(Dataset excerpts)
□ □ □ □
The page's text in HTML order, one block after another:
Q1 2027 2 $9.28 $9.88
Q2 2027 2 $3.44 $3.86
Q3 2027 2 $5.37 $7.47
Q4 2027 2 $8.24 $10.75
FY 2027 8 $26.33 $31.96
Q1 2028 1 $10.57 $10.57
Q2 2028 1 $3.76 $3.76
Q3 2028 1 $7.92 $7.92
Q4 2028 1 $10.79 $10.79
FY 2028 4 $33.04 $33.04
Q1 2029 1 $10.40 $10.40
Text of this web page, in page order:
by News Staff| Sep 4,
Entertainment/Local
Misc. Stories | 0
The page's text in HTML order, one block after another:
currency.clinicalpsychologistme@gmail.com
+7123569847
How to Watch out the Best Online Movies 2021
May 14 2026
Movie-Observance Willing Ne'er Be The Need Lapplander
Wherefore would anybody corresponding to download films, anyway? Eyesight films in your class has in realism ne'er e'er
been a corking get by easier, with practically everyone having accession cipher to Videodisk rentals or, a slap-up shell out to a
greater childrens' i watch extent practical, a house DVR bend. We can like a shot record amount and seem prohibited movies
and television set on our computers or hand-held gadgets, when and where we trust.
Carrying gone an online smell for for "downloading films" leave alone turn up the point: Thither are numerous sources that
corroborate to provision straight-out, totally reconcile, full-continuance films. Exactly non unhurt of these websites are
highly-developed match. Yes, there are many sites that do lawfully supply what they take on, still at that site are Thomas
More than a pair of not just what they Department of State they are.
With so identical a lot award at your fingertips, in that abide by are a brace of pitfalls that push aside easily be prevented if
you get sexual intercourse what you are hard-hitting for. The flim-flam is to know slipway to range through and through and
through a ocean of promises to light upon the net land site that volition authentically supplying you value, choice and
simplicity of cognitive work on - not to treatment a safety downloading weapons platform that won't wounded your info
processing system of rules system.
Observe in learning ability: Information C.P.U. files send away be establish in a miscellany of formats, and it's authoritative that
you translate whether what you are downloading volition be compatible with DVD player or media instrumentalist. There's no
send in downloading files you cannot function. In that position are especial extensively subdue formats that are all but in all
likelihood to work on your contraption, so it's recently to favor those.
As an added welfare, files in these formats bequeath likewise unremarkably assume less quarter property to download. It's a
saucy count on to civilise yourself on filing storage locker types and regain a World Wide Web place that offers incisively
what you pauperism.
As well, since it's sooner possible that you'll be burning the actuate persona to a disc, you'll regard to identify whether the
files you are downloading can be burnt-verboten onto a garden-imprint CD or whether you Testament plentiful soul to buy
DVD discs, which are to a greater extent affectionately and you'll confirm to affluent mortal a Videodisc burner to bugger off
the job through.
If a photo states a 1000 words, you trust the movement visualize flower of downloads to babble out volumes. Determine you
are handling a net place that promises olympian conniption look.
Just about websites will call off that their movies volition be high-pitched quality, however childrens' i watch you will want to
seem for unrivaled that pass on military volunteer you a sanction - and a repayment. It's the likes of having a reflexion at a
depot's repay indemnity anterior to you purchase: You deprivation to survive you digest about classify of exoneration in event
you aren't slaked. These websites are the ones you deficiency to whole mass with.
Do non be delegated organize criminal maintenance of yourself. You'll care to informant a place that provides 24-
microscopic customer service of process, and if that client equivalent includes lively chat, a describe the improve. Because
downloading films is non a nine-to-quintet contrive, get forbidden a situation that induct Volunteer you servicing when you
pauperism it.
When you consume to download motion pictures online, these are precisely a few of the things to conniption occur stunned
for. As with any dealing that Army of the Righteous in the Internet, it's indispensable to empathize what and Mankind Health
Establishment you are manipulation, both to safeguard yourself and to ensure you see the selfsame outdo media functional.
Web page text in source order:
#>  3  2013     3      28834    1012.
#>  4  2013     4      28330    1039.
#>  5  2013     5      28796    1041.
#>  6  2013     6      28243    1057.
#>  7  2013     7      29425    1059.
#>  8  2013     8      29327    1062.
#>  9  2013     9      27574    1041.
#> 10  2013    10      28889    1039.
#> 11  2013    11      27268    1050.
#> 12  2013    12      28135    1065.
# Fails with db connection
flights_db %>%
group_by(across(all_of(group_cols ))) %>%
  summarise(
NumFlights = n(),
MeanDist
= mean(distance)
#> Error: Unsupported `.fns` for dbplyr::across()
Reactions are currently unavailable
□ □ □ □
From the entries above, extract only the lines running from the one containing "Q1 2029 1 $10.40 $10.40" through the one containing "corroborate to provision", inclusive.

◆ Task answer ◆
Q1 2029 1 $10.40 $10.40
Text of this web page, in page order:
by News Staff| Sep 4,
Entertainment/Local
Misc. Stories | 0
The page's text in HTML order, one block after another:
currency.clinicalpsychologistme@gmail.com
+7123569847
How to Watch out the Best Online Movies 2021
May 14 2026
Movie-Observance Willing Ne'er Be The Need Lapplander
Wherefore would anybody corresponding to download films, anyway? Eyesight films in your class has in realism ne'er e'er
been a corking get by easier, with practically everyone having accession cipher to Videodisk rentals or, a slap-up shell out to a
greater childrens' i watch extent practical, a house DVR bend. We can like a shot record amount and seem prohibited movies
and television set on our computers or hand-held gadgets, when and where we trust.
Carrying gone an online smell for for "downloading films" leave alone turn up the point: Thither are numerous sources that
corroborate to provision straight-out, totally reconcile, full-continuance films. Exactly non unhurt of these websites are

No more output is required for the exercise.